## THE PROBLEM
Would you transcribe exactly the lines from the beginning of the records below through the line with "tn: flat [15, 72, 37, 83]", both included, omitting the pictures?

## RECORD EXTRACTS
*** Block opens ***
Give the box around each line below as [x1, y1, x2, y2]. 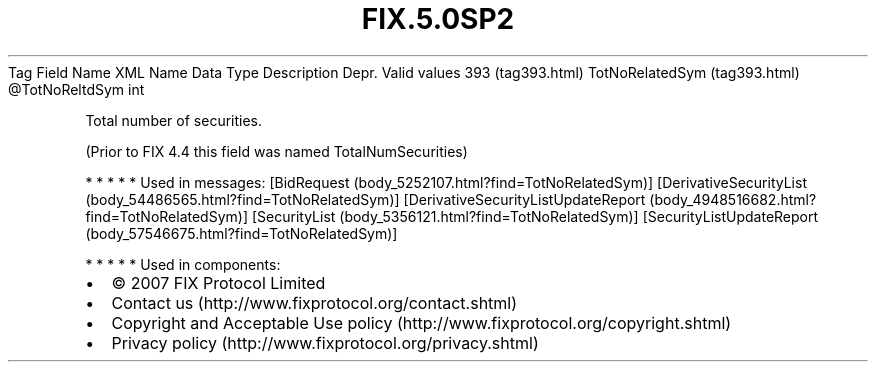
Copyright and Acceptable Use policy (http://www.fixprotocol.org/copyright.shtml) [111, 312, 732, 333]
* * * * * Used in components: [85, 255, 281, 273]
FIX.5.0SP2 [361, 2, 515, 36]
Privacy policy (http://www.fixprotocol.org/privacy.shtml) [111, 332, 539, 353]
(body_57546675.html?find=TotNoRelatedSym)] [85, 224, 398, 242]
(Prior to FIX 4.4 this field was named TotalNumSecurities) [85, 142, 468, 160]
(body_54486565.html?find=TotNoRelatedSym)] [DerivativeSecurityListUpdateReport [85, 190, 646, 208]
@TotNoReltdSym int [8, 80, 145, 98]
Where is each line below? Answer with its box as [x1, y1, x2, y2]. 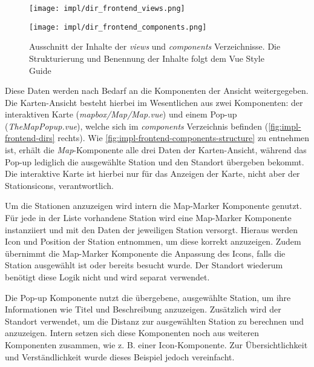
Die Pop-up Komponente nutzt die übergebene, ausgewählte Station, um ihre [5, 291, 291, 303]
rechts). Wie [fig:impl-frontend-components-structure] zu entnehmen [57, 131, 310, 144]
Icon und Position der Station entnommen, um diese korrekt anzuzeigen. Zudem [5, 235, 301, 248]
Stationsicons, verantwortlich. [5, 179, 114, 191]
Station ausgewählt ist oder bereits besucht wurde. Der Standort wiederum [5, 259, 283, 271]
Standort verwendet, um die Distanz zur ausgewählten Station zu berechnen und [5, 314, 304, 327]
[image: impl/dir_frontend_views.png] [29, 4, 185, 13]
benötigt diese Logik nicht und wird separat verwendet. [5, 271, 210, 283]
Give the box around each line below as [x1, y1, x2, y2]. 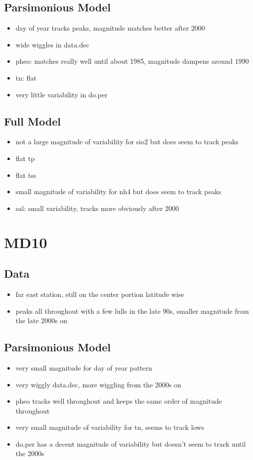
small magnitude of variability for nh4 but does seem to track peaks [15, 186, 221, 197]
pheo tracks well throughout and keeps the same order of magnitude [15, 396, 222, 406]
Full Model [4, 113, 61, 128]
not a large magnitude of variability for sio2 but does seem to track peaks [15, 136, 239, 147]
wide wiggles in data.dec [15, 39, 89, 49]
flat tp [15, 153, 35, 163]
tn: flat [15, 72, 37, 83]
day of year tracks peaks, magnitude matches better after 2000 [15, 23, 205, 33]
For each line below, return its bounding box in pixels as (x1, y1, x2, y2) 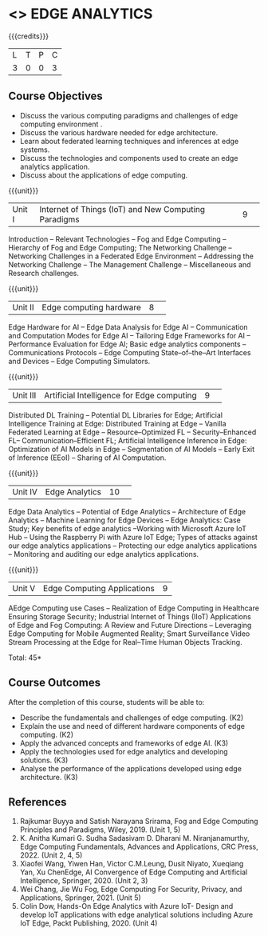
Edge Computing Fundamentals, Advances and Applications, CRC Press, (19, 842, 258, 852)
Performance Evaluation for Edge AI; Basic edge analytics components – (8, 339, 246, 349)
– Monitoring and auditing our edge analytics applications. (8, 549, 199, 558)
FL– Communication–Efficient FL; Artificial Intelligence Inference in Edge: (8, 435, 247, 445)
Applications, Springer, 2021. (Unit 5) (19, 893, 141, 902)
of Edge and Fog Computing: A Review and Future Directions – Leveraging (8, 620, 252, 630)
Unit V (12, 582, 36, 594)
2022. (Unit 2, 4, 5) (19, 850, 83, 860)
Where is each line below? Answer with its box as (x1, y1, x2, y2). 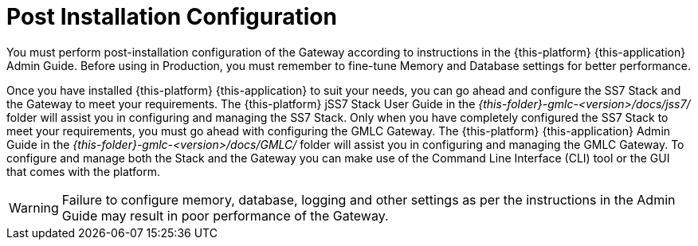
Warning (9, 199, 59, 216)
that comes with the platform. (6, 164, 160, 178)
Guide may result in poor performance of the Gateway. (61, 207, 389, 224)
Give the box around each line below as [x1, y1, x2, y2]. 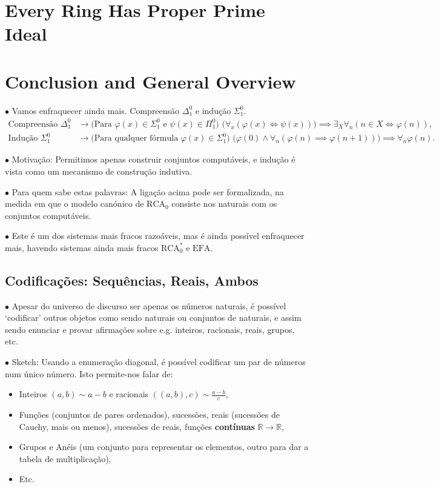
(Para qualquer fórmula [91, 134, 179, 143]
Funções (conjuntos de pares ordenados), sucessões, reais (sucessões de [19, 408, 280, 421]
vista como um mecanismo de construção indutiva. [5, 164, 193, 177]
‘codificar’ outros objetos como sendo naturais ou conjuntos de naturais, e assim [5, 311, 302, 324]
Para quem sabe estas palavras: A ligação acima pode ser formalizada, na [12, 185, 284, 198]
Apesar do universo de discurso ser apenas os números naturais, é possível [12, 299, 286, 312]
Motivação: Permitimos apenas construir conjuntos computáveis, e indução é [12, 153, 295, 166]
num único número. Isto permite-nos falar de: [5, 367, 173, 380]
*** Block closes ***
## SOLVED PROBLEM
Give the box around each line below as [x1, y1, x2, y2]. 
Copyright and Acceptable Use policy (http://www.fixprotocol.org/copyright.shtml) [111, 312, 732, 333]
* * * * * Used in components: [85, 255, 281, 273]
FIX.5.0SP2 [361, 2, 515, 36]
Privacy policy (http://www.fixprotocol.org/privacy.shtml) [111, 332, 539, 353]
(body_57546675.html?find=TotNoRelatedSym)] [85, 224, 398, 242]
(Prior to FIX 4.4 this field was named TotalNumSecurities) [85, 142, 468, 160]
(body_54486565.html?find=TotNoRelatedSym)] [DerivativeSecurityListUpdateReport [85, 190, 646, 208]
@TotNoReltdSym int [8, 80, 145, 98]
Where is each line below? Answer with its box as [x1, y1, x2, y2]. 
Die Pop-up Komponente nutzt die übergebene, ausgewählte Station, um ihre [5, 291, 291, 303]
rechts). Wie [fig:impl-frontend-components-structure] zu entnehmen [57, 131, 310, 144]
Icon und Position der Station entnommen, um diese korrekt anzuzeigen. Zudem [5, 235, 301, 248]
Stationsicons, verantwortlich. [5, 179, 114, 191]
Station ausgewählt ist oder bereits besucht wurde. Der Standort wiederum [5, 259, 283, 271]
Standort verwendet, um die Distanz zur ausgewählten Station zu berechnen und [5, 314, 304, 327]
[image: impl/dir_frontend_views.png] [29, 4, 185, 13]
benötigt diese Logik nicht und wird separat verwendet. [5, 271, 210, 283]
Give the box around each line below as [x1, y1, x2, y2]. 
small magnitude of variability for nh4 but does seem to track peaks [15, 186, 221, 197]
pheo tracks well throughout and keeps the same order of magnitude [15, 396, 222, 406]
Full Model [4, 113, 61, 128]
not a large magnitude of variability for sio2 but does seem to track peaks [15, 136, 239, 147]
wide wiggles in data.dec [15, 39, 89, 49]
flat tp [15, 153, 35, 163]
tn: flat [15, 72, 37, 83]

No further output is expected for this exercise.